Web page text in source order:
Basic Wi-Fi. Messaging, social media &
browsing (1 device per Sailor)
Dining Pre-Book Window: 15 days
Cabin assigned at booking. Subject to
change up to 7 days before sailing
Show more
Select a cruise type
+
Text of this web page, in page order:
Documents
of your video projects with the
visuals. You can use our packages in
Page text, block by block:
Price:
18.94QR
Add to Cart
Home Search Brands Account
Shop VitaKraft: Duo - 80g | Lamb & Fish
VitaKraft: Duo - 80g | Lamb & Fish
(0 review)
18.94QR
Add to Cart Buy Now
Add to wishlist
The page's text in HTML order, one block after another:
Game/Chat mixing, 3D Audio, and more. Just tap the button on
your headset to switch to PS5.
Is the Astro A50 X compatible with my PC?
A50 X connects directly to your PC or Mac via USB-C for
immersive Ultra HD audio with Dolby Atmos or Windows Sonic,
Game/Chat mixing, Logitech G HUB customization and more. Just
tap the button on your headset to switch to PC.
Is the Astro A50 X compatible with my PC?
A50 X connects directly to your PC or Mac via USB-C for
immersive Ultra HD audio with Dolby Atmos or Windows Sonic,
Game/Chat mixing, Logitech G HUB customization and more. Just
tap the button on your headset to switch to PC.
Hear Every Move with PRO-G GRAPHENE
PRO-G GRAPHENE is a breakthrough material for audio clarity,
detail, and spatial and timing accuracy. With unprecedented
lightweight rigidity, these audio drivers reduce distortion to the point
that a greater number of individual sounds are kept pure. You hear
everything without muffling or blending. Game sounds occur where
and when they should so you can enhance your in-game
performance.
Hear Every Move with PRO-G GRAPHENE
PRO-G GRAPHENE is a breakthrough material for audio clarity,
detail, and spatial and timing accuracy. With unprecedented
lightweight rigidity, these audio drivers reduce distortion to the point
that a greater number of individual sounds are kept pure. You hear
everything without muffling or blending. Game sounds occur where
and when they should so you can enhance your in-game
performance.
* * * *
### [What is needed]
Send back exactly the lines of the listing above starting at the one with "Shop VitaKraft: Duo - 80g | Lamb & Fish" and ending at the one with "your headset to switch to PS5.", inclusive, and no others.

### [Completed exercise]
Shop VitaKraft: Duo - 80g | Lamb & Fish
VitaKraft: Duo - 80g | Lamb & Fish
(0 review)
18.94QR
Add to Cart Buy Now
Add to wishlist
The page's text in HTML order, one block after another:
Game/Chat mixing, 3D Audio, and more. Just tap the button on
your headset to switch to PS5.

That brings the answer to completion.